Update, 1. Juni, 20.10 Uhr: Tschechien macht die Grenze auf

Tschechien öffnet seine Grenze ab Mitte Juni wieder für Touristen aus Deutschland. Das beschloss das Kabinett am Montag in Prag, wie Gesundheitsminister Adam Vojtech bekanntgab. 

Ab welchem Tag man wieder ohne Probleme über die Grenze kommt und welches besondere Bonus-System sich Prag für Reisende einfallen ließ, lest Ihr >>> hier.

Ein tsc.hechischer Soldat mit Mundschutz geht an der tschechischen Grenze an einem Wohnwagen entlang.
Ein tsc.hechischer Soldat mit Mundschutz geht an der tschechischen Grenze an einem Wohnwagen entlang.  © dpa/Sebastian Kahnert/dpa-Zentralbild

Update, 1. Juni, 20 Uhr: Kretschmer will mit Corona-Demonstranten im Gespräch bleiben

Sachsens Ministerpräsident Michael Kretschmer (CDU) wirbt für eine Auseinandersetzung mit Menschen, die gegen die aus ihrer Sicht zu strengen Corona-Auflagen demonstrieren. "Wenn der Eindruck entsteht, dass die Politik nicht zuhört und irgendwas entscheidet, hat man verloren", sagte er der "Süddeutschen Zeitung" (Dienstag-Ausgabe). 

Das gelte etwa beim Thema Impfpflicht. "Ich habe früh deutlich gemacht, dass es keinen Impfzwang geben wird", sagte er. Ihm hätten Menschen beim Thema vermeintlicher Impfzwang gesagt, dass Politik "gegen die Menschen" gemacht werde.

Seinen Kurs weiterer Lockerungen für Sachsen verteidigte er. Man müsse weg von dem generellen Verbot und «hin zu einem Ermöglichen unter Auflagen». Sachsen will die Einschränkungen in der Corona-Krise ab dem 6. Juni weiter lockern. Maßnahmen wie Abstandsgebot und Maskenpflicht sollen aber bleiben.

Michael Kretschmer (CDU), Ministerpräsident von Sachsen.
Michael Kretschmer (CDU), Ministerpräsident von Sachsen.  © dpa/Robert Michael/dpa-Zentralbild

Update, 1. Juni, 16.29 Uhr: Hannovers Verteidiger Franke warnt 96 vor Ex-Club Dynamo Dresden

Hannovers Innenverteidiger Marcel Franke hat seine Mannschaft vor dem Nachholspiel gegen seinen Ex-Club Dynamo Dresden gewarnt. "Man darf Dresden jetzt nicht unterschätzen, nur weil sie zwei Wochen in Quarantäne waren", wird der 27-Jährige, der bei der 1:3-Niederlage der 96er am Samstag beim SV Sandhausen nach langer Verletzung erstmals seit dem 10. November 2019 wieder spielte, auf der Hannoveraner Vereinswebsite zitiert. "Wir wissen, dass sie Qualität haben."

Die Partie der Niedersachsen gegen die Sachsen sollte eigentlich das erste Spiel der Hannoveraner nach der Corona-Zwangspause sein. Wegen Coronavirus-Fällen bei Dynamo musste die Begegnung aber verschoben werden und soll nun am Mittwoch um 18.30 Uhr stattfinden. 
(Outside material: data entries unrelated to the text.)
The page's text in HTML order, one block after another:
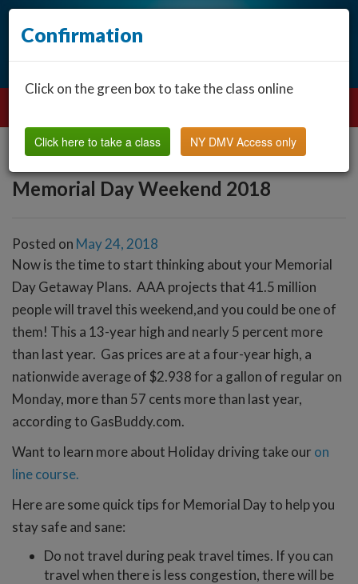
Memorial Day Weekend 2018
Posted on May 24, 2018
Now is the time to start thinking about your Memorial
Day Getaway Plans. AAA projects that 41.5 million
people will travel this weekend,and you could be one of
them! This a 13-year high and nearly 5 percent more
than last year. Gas prices are at a four-year high, a
nationwide average of $2.938 for a gallon of regular on
Monday, more than 57 cents more than last year,
according to GasBuddy.com.
Want to learn more about Holiday driving take our on
line course.
Here are some quick tips for Memorial Day to help you
stay safe and sane:
Do not travel during peak travel times. If you can
travel when there is less congestion, there will be
Confirmation
Click on the green box to take the class online
Click here to take a class NY DMV Access only
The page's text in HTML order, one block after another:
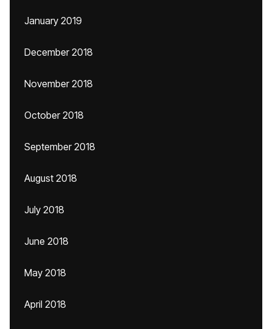
January 2019
December 2018
November 2018
October 2018
September 2018
August 2018
July 2018
June 2018
May 2018
April 2018
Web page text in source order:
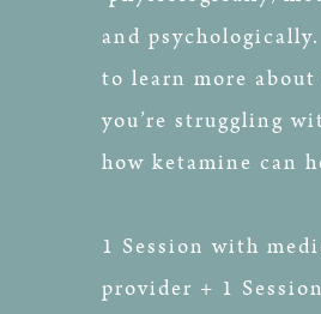
and
to learn more about
you’re struggling
how ketamine can
1 Session with
provider + 1
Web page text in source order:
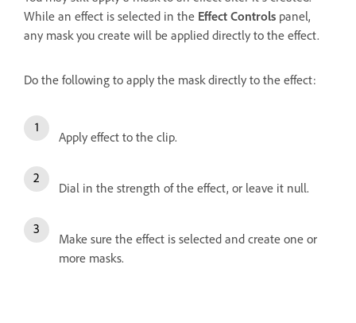
While an effect is selected in the Effect Controls panel,
any mask you create will be applied directly to the effect.
Do the following to apply the mask directly to the effect:
Apply effect to the clip.
Dial in the strength of the effect, or leave it null.
Make sure the effect is selected and create one or
more masks.
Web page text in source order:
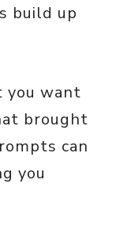
build up
you want
brought
can
you
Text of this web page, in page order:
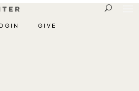
GIVE
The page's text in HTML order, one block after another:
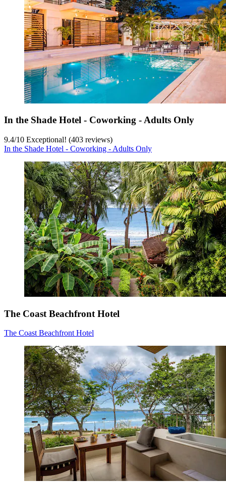
In the Shade Hotel - Coworking - Adults Only
9.4/10 Exceptional! (403 reviews)
In the Shade Hotel - Coworking - Adults Only
The Coast Beachfront Hotel
The Coast Beachfront Hotel
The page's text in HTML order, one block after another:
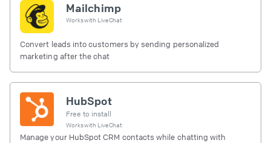
Mailchimp
Works with LiveChat
Convert leads into customers by sending personalized
marketing after the chat
HubSpot
Free to install
Works with LiveChat
Manage your HubSpot CRM contacts while chatting with
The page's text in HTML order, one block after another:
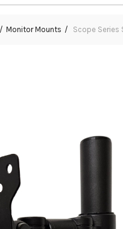
Monitor Mounts Scope Series
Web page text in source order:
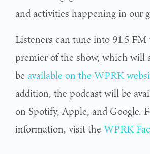
and activities happening in our
Listeners can tune into 91.5
premier of the show, which will
be available on the WPRK
addition, the podcast will be
on Spotify, Apple, and Google.
information, visit the WPRK
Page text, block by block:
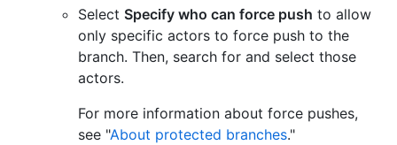
Select Specify who can force push to allow
only specific actors to force push to the
branch. Then, search for and select those
actors.
For more information about force pushes,
see "About protected branches."
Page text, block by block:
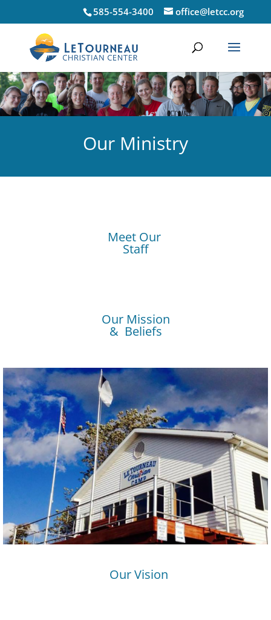
585-554-3400 office@letcc.org
Our Ministry
Meet Our
Staff
Our Mission
& Beliefs
Our Vision
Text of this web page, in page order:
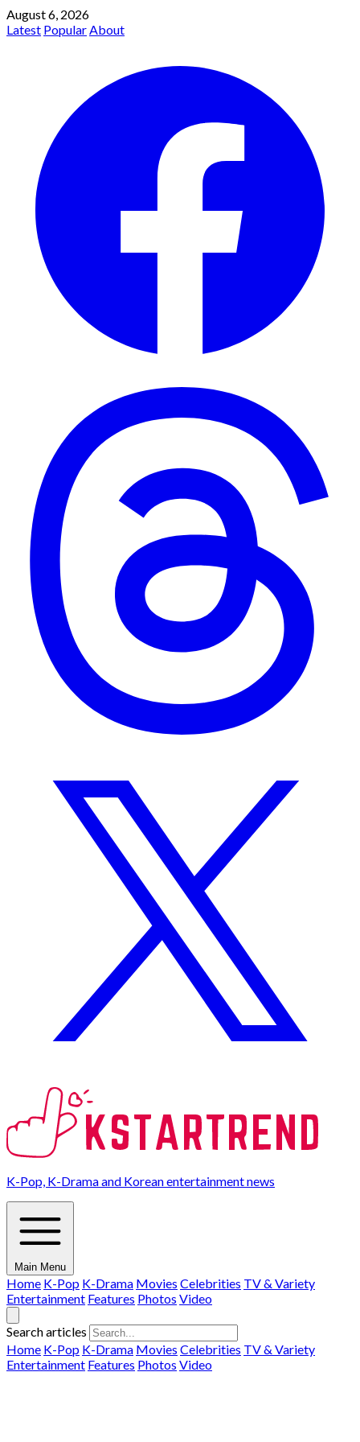
August 6, 2026
Latest PopularAbout
K-Pop, K-Drama and Korean entertainment news
Main Menu
Home K-Pop K-Drama Movies Celebrities TV & Variety
Entertainment Features Photos Video
Search articles
Home K-Pop K-Drama Movies Celebrities TV & Variety
Entertainment Features Photos Video
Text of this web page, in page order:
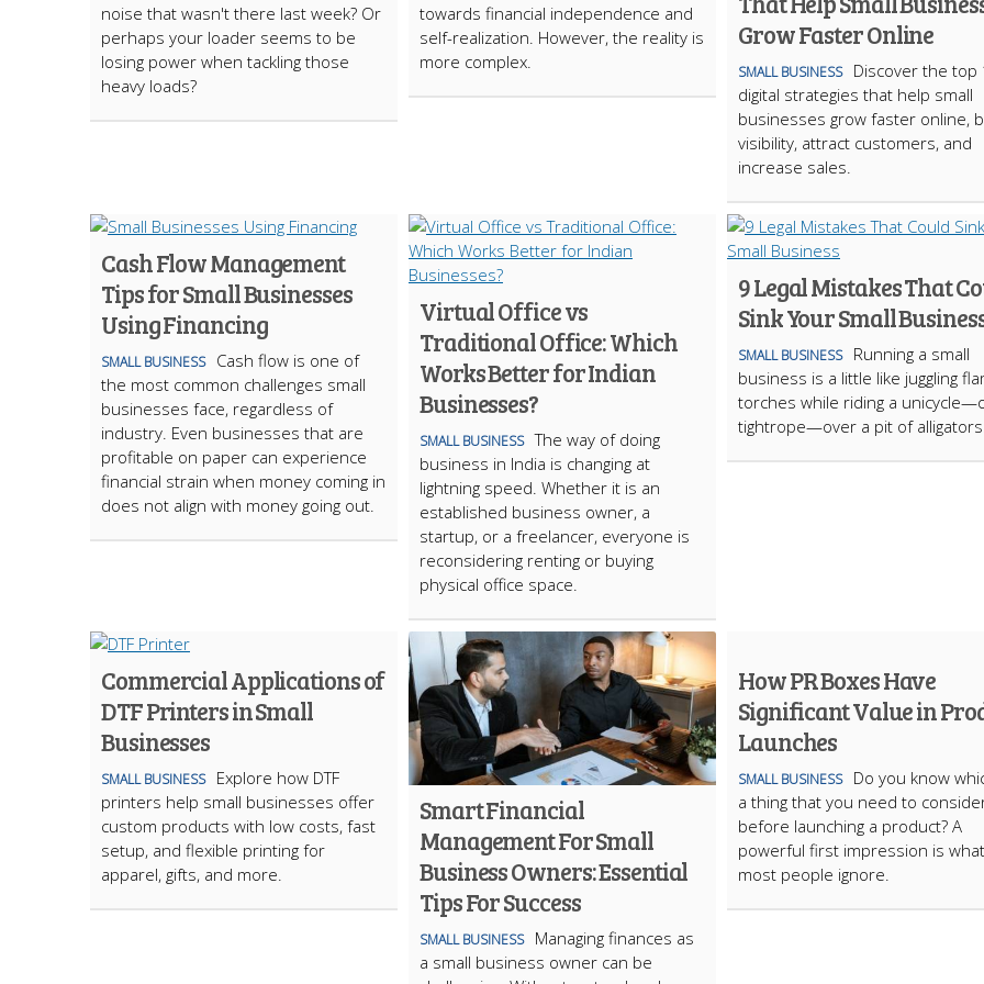
noise that wasn't there last week? Or
perhaps your loader seems to be
losing power when tackling those
heavy loads?
towards financial independence and
self-realization. However, the reality is
more complex.
Grow Faster Online
SMALL BUSINESS
Discover the top
digital strategies that help small
businesses grow faster online,
visibility, attract customers, and
increase sales.
Cash Flow Management
Tips for Small Businesses
Using Financing
SMALL BUSINESS
Cash flow is one of
the most common challenges small
businesses face, regardless of
industry. Even businesses that are
profitable on paper can experience
financial strain when money coming in
does not align with money going out.
Virtual Office vs
Traditional Office: Which
Works Better for Indian
Businesses?
SMALL BUSINESS The way of doing
business in India is changing at
lightning speed. Whether it is an
established business owner, a
startup, or a freelancer, everyone is
reconsidering renting or buying
physical office space.
9 Legal Mistakes That
Sink Your Small
SMALL BUSINESS
Running a small
business is a little like juggling
torches while riding a
tightrope—over a pit of
Commercial Applications of
DTF Printers in Small
Businesses
SMALL BUSINESS
Explore how DTF
printers help small businesses offer
custom products with low costs, fast
setup, and flexible printing for
apparel, gifts, and more.
Smart Financial
Management For Small
Business Owners: Essential
Tips For Success
SMALL BUSINESS
Managing finances as
a small business owner can be
How PR Boxes Have
Significant Value in
Launches
SMALL BUSINESS
​Do you know
a thing that you need to
before launching a product? A
powerful first impression is what
most people ignore.

Für Franke, der in Dresden aufgewachsen ist, ist das Spiel etwas Besonderes. "Es ist immer irgendwo etwas Spezielles, wenn man gegen seinen Heimatverein spielt, bei dem man viele Jahre gespielt hat und mit dem man noch verbunden ist", sagte er. Franke spielte bereits in der Jugend für Dynamo und kam zu zwei Zweitligaeinsätzen für Dresden.
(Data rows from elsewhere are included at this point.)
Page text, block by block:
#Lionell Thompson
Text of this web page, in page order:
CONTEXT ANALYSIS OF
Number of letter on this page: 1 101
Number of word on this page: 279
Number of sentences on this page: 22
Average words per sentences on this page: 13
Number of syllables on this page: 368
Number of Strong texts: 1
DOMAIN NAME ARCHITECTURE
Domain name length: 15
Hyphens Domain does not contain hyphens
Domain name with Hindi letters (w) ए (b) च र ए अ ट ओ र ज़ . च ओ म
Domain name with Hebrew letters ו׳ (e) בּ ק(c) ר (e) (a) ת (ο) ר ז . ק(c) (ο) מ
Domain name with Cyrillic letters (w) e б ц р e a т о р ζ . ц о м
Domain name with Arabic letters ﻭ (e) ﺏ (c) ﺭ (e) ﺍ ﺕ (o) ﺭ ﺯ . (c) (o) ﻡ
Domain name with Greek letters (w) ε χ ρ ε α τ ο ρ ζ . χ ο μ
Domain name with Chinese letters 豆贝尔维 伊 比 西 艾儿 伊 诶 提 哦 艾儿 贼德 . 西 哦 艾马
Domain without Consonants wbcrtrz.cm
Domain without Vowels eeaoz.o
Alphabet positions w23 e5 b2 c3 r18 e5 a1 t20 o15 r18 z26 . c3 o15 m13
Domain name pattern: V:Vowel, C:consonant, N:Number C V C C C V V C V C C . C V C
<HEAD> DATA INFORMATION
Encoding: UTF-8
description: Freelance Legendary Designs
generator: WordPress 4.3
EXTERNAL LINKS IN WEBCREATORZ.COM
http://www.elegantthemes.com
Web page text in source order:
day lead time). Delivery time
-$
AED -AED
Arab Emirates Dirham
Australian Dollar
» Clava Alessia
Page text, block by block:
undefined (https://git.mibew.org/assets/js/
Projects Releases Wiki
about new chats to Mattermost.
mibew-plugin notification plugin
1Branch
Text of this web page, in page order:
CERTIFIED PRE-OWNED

Hannovers Marcel Franke (r) fürchtet nicht nur Sandhausens Robin Scheu, sondern auch die Partie gegen Dynamo am Mittwoch.
Hannovers Marcel Franke (r) fürchtet nicht nur Sandhausens Robin Scheu, sondern auch die Partie gegen Dynamo am Mittwoch.  © dpa/Ronald Wittek/epa/Pool

Update, 1. Juni, 15.50 Uhr: Erstmals keine Neuinfektionen in Sachsen gemeldet

Erstmals seit knapp drei Monaten sind den Behörden in Sachsen keine neuen Corona-Infektionen mehr gemeldet worden. Am Pfingstmontag lag die Zahl der nachgewiesenen Infektionen wie schon am Sonntag bei 5304, teilte das Gesundheitsministerium mit. Auch die Zahl der Todesopfer blieb bei 210. 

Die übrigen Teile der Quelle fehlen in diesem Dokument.